Camille Mays is the founder of Peace Gardens MKE. She explains that with the blessing of families who have lost people due to gun violence, she plants perennial flowers as a way to care for her neighbors while improving the neighborhood. She speaks as part of local and national forums about her work and serves on city and local committees. Camille has been featured in many articles, including:
- Picturing Milwaukee
- My Block: The Peace Gardens of Sherman Park
- Milwaukee Neighborhood News Service: How Camille Mays finds peace after gun violence took her son
Cheri Fuqua is the founder of The Middle Ground, a community organization that provides employment opportunities, along with resources and life skills, to help Black youth in Milwaukee. She is an AmeriCorps Alumni and a graduate of the Neighborhood Leadership Institute. In 2016 Ms. Cheri was honored with a Resident Leader Award from Mayor Tom Barrett. For over twenty years, she has maintained a strong presence in her community by connecting residents, leaders, and stakeholders at monthly meetings.

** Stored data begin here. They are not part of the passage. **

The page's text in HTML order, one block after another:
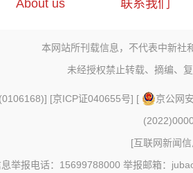
About us 联系我们
本网站所刊载信息，不代表中新社
未经授权禁止转载、摘编、
] [京ICP证040655号] [
京公网
[互联网新闻
举报电话：15699788000 举报邮箱：
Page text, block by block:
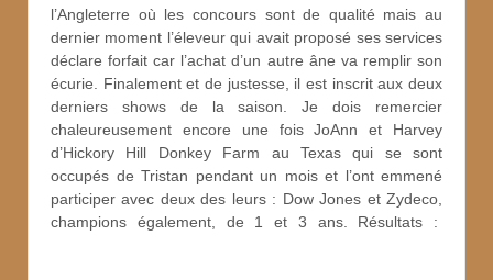
l’Angleterre où les concours sont de qualité mais au
dernier moment l’éleveur qui avait proposé ses services
déclare forfait car l’achat d’un autre âne va remplir son
écurie. Finalement et de justesse, il est inscrit aux deux
derniers shows de la saison. Je dois remercier
chaleureusement encore une fois JoAnn et Harvey
d’Hickory Hill Donkey Farm au Texas qui se sont
occupés de Tristan pendant un mois et l’ont emmené
participer avec deux des leurs : Dow Jones et Zydeco,
champions également, de 1 et 3 ans. Résultats :
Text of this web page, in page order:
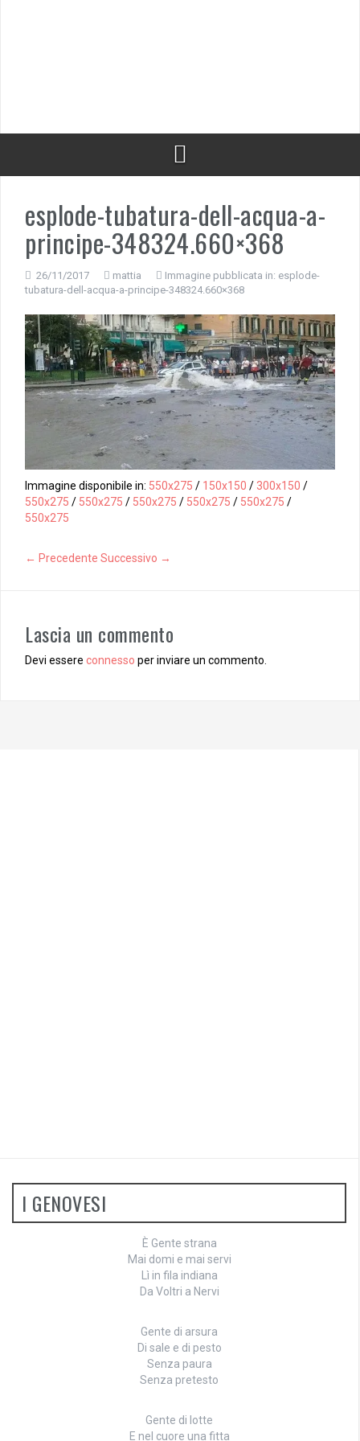
esplode-tubatura-dell-acqua-a-
principe-348324.660×368
26/11/2017 mattia Immagine pubblicata in: esplode-
tubatura-dell-acqua-a-principe-348324.660×368
Immagine disponibile in: 550x275 / 150x150 / 300x150 /
550x275 / 550x275 / 550x275 / 550x275 / 550x275 /
550x275
← Precedente Successivo →
Lascia un commento
Devi essere connesso per inviare un commento.
I GENOVESI
È Gente strana
Mai domi e mai servi
Lì in fila indiana
Da Voltri a Nervi
Gente di arsura
Di sale e di pesto
Senza paura
Senza pretesto
Gente di lotte
E nel cuore una fitta
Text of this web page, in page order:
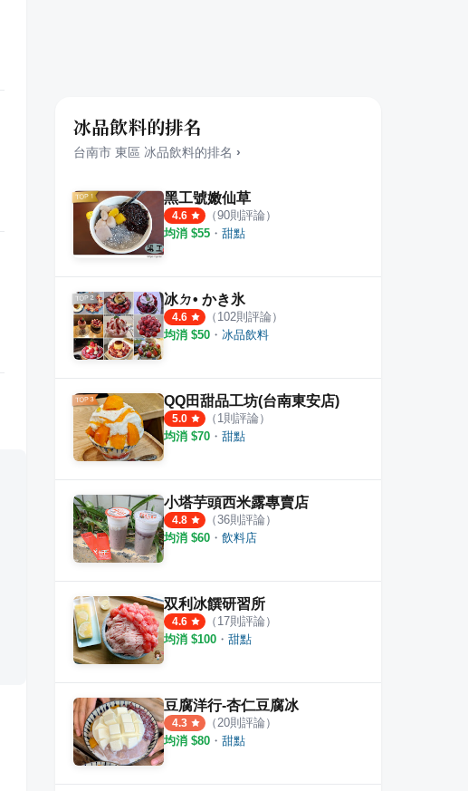
冰品飲料的排名
台南市 東區 冰品飲料的排名 ›
黑工號嫩仙草
4.6 （90則評論）
均消 $55 ・ 甜點
冰ㄉ• かき氷
4.6 （ 102則評論）
均消 $50 ・ 冰品飲料
QQ田甜品工坊(台南東安店)
5.0 （ 1 則評論）
均消 $70 ・ 甜點
小塔芋頭西米露專賣店
4.8 （36則評論）
均消 $60 ・ 飲料店
双利冰饌研習所
4.6 （ 17則評論）
均消 $100 ・ 甜點
豆腐洋行-杏仁豆腐冰
4.3 （ 20則評論）
均消 $80 ・ 甜點

Chelsea Alison Wait is a PhD candidate in Architecture at the School of Architecture and Urban Planning (SARUP) at UWM. Chelsea focuses on community collaboration, storytelling, public history, local architecture history, and finding ways to integrates her public art practice. Chelsea’s research looks at how people practice care as it relates to the built environment and urban landscape. She is an adjunct faculty at SARUP, teaching introduction to design and local architecture histories, and an associate lecturer in the Peck School of the Arts, where she teaches teaches multicultural history of America and artwork.